There are numerous motives you would possibly want to uncover each of the URLs on a website, but your precise objective will decide That which you’re hunting for. For instance, you may want to:
Identify each individual indexed URL to analyze difficulties like cannibalization or index bloat
Collect existing and historic URLs Google has viewed, specifically for web page migrations
Find all 404 URLs to Get better from post-migration errors
In Every scenario, one Device received’t Provide you all the things you require. Regrettably, Google Research Console isn’t exhaustive, and a “internet site:instance.com” lookup is restricted and tough to extract facts from.
In this post, I’ll wander you through some tools to build your URL listing and ahead of deduplicating the data utilizing a spreadsheet or Jupyter Notebook, based upon your web site’s size.
Previous sitemaps and crawl exports
If you’re in search of URLs that disappeared from the Reside internet site a short while ago, there’s an opportunity anyone on your own staff might have saved a sitemap file or simply a crawl export prior to the alterations were built. In case you haven’t currently, check for these documents; they are able to generally provide what you will need. But, when you’re reading this, you almost certainly didn't get so lucky.
Archive.org
Archive.org
Archive.org is a useful Device for SEO responsibilities, funded by donations. In case you hunt for a site and select the “URLs” selection, you'll be able to entry as much as 10,000 shown URLs.
However, There are several constraints:
URL Restrict: You can only retrieve as much as web designer kuala lumpur ten,000 URLs, which happens to be insufficient for greater websites.
Quality: Lots of URLs could possibly be malformed or reference useful resource information (e.g., visuals or scripts).
No export alternative: There isn’t a designed-in method to export the list.
To bypass the lack of the export button, make use of a browser scraping plugin like Dataminer.io. On the other hand, these constraints signify Archive.org might not offer an entire Resolution for more substantial websites. Also, Archive.org doesn’t suggest whether Google indexed a URL—but when Archive.org uncovered it, there’s an excellent prospect Google did, as well.
Moz Pro
Whilst you would possibly commonly make use of a backlink index to uncover external websites linking to you personally, these instruments also learn URLs on your site in the method.
How you can use it:
Export your inbound one-way links in Moz Pro to obtain a swift and straightforward listing of concentrate on URLs from a website. In the event you’re handling a huge Internet site, consider using the Moz API to export information beyond what’s workable in Excel or Google Sheets.
It’s essential to Be aware that Moz Professional doesn’t confirm if URLs are indexed or found out by Google. Even so, given that most web pages apply precisely the same robots.txt procedures to Moz’s bots since they do to Google’s, this technique frequently works well being a proxy for Googlebot’s discoverability.
Google Lookup Console
Google Search Console features various worthwhile resources for constructing your listing of URLs.
Backlinks experiences:
Much like Moz Pro, the Inbound links portion offers exportable lists of goal URLs. Sad to say, these exports are capped at 1,000 URLs Just about every. You can utilize filters for precise webpages, but considering that filters don’t apply into the export, you may perhaps should count on browser scraping applications—limited to 500 filtered URLs at a time. Not best.
Overall performance → Search Results:
This export provides you with a listing of webpages getting search impressions. Whilst the export is limited, You should use Google Search Console API for much larger datasets. You will also find no cost Google Sheets plugins that simplify pulling far more in depth knowledge.

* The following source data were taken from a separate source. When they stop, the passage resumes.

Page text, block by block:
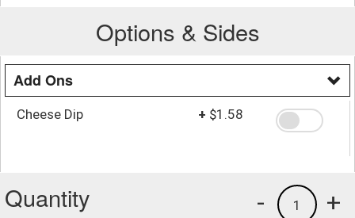
Options & Sides
Add Ons
Cheese Dip + $1.58
Quantity +
1
-
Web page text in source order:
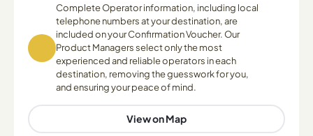
Complete Operator information, including local
telephone numbers at your destination, are
included on your Confirmation Voucher. Our
Product Managers select only the most
experienced and reliable operators in each
destination, removing the guesswork for you,
and ensuring your peace of mind.
View on Map

Indexing → Internet pages report:
This section gives exports filtered by challenge type, while they are also restricted in scope.
Google Analytics
Google Analytics
The Engagement → Pages and Screens default report in GA4 is a wonderful supply for collecting URLs, which has a generous limit of one hundred,000 URLs.
Even better, you could apply filters to build distinct URL lists, correctly surpassing the 100k Restrict. As an example, if you would like export only weblog URLs, stick to these measures:
Phase 1: Increase a section for the report
Step two: Click “Develop a new segment.”
Action three: Outline the phase using a narrower URL sample, for instance URLs containing /site/
Note: URLs found in Google Analytics might not be discoverable by Googlebot or indexed by Google, but they offer worthwhile insights.
Server log documents
Server or CDN log documents are Most likely the last word Device at your disposal. These logs capture an exhaustive record of every URL route queried by buyers, Googlebot, or other bots in the recorded period of time.
Factors:
Data dimensions: Log files is often huge, a great number of websites only retain the last two months of knowledge.
Complexity: Examining log data files can be difficult, but different equipment can be found to simplify the process.
Incorporate, and fantastic luck
When you finally’ve gathered URLs from all these sources, it’s time to mix them. If your website is sufficiently small, use Excel or, for bigger datasets, instruments like Google Sheets or Jupyter Notebook. Make sure all URLs are regularly formatted, then deduplicate the listing.
And voilà—you now have an extensive list of recent, outdated, and archived URLs. Fantastic luck!